Stored entries:
★ ★ ★ ★ ★

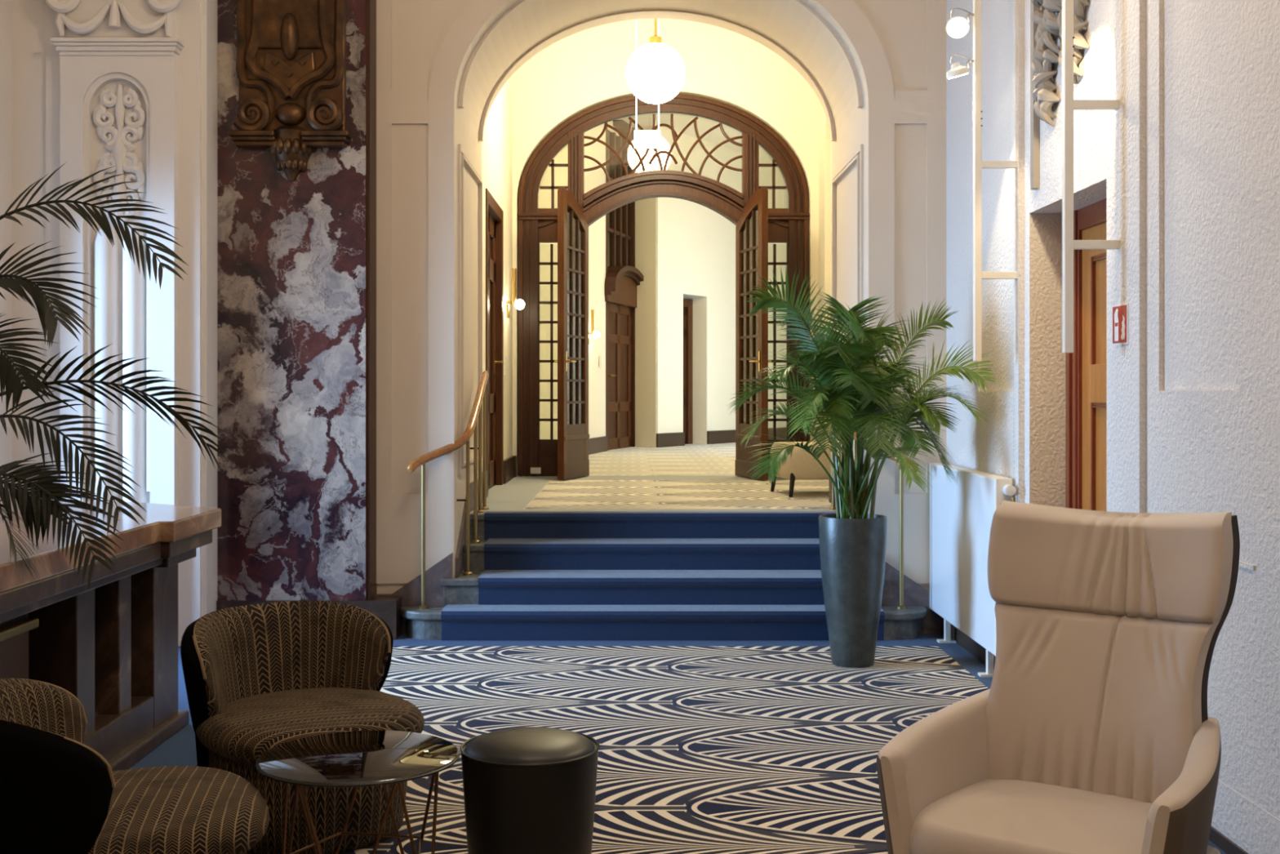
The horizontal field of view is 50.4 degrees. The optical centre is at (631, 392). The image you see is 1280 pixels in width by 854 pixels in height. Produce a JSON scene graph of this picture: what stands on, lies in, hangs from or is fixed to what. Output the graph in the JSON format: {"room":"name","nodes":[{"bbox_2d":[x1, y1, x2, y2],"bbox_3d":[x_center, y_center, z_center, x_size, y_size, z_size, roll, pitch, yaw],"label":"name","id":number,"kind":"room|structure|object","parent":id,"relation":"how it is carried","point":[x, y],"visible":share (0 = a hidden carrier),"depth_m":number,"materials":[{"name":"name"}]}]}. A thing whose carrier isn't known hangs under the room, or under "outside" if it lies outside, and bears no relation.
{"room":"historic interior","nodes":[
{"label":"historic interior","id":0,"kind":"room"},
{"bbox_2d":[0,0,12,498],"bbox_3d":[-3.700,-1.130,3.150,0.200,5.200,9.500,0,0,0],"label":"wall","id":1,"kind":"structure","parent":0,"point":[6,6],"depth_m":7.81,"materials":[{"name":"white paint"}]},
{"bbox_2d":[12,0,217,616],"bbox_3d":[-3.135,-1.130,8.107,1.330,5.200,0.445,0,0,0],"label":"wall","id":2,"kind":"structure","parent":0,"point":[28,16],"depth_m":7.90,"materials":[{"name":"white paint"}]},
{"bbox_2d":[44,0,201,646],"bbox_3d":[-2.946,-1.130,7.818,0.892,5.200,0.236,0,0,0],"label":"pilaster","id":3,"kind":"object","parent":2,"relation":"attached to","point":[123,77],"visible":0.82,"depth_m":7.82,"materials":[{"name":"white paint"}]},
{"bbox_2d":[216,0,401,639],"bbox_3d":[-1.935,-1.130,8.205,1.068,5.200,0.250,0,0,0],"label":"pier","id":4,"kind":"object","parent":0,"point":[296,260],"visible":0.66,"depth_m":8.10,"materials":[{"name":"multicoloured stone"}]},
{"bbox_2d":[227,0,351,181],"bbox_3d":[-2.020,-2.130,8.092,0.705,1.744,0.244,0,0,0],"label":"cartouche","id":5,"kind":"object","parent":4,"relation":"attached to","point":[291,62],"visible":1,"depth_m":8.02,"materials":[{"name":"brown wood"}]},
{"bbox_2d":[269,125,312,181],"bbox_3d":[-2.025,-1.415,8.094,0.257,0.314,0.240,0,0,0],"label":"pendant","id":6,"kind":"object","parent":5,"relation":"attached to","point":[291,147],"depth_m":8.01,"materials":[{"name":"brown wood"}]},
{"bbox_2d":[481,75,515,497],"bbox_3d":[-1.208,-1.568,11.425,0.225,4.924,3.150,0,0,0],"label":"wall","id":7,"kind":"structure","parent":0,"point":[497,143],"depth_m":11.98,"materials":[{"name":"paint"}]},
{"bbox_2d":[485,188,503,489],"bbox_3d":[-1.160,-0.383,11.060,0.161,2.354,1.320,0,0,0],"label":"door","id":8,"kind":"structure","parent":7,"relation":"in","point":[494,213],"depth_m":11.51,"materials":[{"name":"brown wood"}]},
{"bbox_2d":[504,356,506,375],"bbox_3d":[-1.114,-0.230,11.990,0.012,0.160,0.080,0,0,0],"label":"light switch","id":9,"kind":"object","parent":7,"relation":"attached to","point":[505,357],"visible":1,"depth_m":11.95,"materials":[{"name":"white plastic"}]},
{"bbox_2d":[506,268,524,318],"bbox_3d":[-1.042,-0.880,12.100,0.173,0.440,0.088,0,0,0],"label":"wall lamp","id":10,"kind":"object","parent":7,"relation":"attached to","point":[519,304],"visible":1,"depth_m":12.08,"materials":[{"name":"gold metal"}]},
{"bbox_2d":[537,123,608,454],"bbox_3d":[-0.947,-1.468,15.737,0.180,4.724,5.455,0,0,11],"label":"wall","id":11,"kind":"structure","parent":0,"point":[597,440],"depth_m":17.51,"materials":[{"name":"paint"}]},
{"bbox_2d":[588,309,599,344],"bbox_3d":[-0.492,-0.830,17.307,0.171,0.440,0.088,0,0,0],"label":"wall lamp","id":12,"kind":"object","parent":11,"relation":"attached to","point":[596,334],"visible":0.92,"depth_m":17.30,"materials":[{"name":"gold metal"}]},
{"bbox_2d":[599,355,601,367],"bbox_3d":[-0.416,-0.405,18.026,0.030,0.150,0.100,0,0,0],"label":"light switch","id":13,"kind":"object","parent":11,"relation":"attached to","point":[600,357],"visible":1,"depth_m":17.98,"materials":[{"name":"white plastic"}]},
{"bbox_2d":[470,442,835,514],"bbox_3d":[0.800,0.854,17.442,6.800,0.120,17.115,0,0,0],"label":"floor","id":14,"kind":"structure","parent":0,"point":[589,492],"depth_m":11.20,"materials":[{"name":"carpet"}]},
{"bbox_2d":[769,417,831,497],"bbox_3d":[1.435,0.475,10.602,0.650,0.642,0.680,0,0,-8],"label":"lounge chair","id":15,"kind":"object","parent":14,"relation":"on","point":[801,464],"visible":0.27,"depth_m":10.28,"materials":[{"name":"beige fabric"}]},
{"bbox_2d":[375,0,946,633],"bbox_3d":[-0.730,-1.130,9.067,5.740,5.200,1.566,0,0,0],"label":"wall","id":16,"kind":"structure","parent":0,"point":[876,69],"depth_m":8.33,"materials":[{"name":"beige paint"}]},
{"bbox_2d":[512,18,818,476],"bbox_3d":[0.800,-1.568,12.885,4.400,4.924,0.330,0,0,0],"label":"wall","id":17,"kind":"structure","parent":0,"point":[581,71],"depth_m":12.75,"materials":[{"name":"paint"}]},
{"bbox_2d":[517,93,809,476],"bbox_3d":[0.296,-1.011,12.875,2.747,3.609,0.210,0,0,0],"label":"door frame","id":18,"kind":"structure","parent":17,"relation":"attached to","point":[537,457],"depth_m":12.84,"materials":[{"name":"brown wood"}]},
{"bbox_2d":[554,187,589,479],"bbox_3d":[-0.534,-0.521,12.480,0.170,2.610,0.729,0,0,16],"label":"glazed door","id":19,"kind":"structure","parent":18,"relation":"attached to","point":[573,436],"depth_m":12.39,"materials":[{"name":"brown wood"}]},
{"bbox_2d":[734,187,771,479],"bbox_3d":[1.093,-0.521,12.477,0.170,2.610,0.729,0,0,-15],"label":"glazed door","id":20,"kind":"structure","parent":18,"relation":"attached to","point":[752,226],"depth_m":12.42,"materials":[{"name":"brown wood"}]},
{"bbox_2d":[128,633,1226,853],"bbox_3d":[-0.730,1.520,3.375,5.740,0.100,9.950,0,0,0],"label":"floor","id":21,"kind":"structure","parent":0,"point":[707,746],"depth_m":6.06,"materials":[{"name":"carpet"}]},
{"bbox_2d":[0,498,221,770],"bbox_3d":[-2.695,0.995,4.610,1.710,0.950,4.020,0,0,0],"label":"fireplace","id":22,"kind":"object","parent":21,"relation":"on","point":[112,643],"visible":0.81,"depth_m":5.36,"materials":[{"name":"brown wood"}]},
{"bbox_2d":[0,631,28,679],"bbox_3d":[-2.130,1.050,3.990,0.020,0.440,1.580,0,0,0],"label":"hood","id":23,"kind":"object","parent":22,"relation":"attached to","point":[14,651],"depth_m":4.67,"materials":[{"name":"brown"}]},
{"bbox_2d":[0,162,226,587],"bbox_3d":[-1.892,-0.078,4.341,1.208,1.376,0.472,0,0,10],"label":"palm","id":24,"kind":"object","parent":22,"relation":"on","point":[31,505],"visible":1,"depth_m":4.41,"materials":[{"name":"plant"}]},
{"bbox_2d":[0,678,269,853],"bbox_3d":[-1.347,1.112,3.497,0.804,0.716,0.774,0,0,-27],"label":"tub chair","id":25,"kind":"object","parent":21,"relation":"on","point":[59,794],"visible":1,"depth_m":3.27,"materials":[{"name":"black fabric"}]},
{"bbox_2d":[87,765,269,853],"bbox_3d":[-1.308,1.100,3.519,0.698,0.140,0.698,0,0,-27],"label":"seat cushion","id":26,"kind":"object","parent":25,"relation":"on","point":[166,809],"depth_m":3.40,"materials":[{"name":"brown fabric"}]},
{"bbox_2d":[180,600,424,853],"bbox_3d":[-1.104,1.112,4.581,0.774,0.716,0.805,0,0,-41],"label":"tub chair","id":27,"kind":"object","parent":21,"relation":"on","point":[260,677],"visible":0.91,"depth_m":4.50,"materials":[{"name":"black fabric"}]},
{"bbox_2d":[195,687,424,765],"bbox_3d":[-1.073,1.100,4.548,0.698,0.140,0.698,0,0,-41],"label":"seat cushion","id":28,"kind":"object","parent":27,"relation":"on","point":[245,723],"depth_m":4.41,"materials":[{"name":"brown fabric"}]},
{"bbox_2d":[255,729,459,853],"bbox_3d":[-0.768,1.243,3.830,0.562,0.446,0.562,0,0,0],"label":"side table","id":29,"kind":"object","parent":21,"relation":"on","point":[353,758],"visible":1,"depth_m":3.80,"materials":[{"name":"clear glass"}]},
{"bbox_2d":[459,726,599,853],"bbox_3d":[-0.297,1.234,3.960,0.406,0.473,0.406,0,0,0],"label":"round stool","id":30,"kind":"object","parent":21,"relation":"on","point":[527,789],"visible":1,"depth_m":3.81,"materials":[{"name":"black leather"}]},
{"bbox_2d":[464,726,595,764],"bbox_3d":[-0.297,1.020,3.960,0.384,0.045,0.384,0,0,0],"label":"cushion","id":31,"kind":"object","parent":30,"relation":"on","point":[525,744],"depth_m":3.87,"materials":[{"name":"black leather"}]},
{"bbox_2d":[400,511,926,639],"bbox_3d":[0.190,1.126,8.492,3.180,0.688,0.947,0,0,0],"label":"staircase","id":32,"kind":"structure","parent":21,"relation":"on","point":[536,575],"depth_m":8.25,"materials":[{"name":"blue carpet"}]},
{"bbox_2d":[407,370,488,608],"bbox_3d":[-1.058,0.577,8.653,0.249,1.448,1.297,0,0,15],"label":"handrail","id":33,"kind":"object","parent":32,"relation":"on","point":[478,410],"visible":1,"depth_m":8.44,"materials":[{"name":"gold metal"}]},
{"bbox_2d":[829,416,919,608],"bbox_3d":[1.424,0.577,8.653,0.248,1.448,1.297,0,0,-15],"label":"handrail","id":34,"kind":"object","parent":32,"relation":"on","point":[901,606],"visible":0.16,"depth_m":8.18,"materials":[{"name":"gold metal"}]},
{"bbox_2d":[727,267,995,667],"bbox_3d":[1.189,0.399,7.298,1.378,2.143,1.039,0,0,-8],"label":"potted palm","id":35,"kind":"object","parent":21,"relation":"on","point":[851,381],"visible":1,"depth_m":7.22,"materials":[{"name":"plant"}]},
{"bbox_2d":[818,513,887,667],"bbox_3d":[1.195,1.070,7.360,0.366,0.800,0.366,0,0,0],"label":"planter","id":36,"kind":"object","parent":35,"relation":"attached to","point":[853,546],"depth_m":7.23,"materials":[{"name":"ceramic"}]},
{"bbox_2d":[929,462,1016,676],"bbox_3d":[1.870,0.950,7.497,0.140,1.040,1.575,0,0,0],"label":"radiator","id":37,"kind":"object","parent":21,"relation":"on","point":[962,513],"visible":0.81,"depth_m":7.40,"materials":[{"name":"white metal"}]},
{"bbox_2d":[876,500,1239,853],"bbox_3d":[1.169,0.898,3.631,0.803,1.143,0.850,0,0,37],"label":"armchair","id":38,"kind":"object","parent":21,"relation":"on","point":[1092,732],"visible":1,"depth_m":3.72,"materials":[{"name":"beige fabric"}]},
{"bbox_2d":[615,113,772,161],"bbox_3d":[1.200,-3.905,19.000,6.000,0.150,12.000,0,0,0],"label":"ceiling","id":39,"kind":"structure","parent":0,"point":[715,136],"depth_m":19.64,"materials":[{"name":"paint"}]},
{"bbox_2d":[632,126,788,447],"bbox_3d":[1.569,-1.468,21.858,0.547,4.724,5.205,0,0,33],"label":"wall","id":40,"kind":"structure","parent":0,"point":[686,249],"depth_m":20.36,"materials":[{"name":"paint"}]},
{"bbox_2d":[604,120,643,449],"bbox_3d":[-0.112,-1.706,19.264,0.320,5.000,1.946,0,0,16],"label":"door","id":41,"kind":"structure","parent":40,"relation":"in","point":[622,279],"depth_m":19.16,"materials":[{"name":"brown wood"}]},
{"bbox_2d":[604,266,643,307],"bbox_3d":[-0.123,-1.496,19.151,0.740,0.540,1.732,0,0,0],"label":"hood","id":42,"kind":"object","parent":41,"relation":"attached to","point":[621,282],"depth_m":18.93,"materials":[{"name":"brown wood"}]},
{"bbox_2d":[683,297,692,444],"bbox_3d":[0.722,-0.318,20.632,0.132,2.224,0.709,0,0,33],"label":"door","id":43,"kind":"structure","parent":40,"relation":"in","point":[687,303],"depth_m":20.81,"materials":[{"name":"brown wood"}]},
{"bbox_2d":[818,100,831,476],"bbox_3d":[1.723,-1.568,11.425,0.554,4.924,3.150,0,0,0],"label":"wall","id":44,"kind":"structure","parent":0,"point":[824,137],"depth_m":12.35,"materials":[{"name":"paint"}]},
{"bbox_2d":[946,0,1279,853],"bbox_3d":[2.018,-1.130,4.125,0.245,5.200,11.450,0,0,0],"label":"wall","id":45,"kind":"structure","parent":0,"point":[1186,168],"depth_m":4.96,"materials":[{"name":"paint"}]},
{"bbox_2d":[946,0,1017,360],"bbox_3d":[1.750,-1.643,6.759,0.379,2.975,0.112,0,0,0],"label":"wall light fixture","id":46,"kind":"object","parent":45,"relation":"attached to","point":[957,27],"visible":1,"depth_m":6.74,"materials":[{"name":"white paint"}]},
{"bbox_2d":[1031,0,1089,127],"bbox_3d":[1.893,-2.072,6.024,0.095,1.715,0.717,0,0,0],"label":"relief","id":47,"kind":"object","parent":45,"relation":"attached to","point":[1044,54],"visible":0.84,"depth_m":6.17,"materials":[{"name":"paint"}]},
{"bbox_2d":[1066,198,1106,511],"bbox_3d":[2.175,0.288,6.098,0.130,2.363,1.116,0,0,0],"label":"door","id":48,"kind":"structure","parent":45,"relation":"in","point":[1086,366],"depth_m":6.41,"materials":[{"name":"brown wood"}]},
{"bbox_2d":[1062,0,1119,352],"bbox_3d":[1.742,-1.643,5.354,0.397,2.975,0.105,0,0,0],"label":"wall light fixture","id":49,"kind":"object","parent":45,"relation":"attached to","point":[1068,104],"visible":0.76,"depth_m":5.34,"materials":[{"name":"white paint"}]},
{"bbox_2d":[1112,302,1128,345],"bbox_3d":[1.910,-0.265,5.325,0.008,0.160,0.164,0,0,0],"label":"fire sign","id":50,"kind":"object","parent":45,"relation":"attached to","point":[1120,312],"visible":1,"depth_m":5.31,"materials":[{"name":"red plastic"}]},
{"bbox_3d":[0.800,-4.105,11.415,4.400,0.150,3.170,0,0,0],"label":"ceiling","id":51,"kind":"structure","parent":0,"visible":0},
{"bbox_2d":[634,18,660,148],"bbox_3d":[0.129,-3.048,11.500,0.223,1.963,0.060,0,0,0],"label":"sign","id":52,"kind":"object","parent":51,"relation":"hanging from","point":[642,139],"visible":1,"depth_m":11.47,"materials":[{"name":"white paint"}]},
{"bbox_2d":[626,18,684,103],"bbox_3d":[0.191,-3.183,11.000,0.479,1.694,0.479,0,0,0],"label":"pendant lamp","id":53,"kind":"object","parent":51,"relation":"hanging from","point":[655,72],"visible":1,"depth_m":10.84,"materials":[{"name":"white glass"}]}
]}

★ ★ ★ ★ ★

#### [What to produce]
From the records above, copy every line that includes the word "interior".

#### [Answer section]
{"room":"historic interior","nodes":[
{"label":"historic interior","id":0,"kind":"room"},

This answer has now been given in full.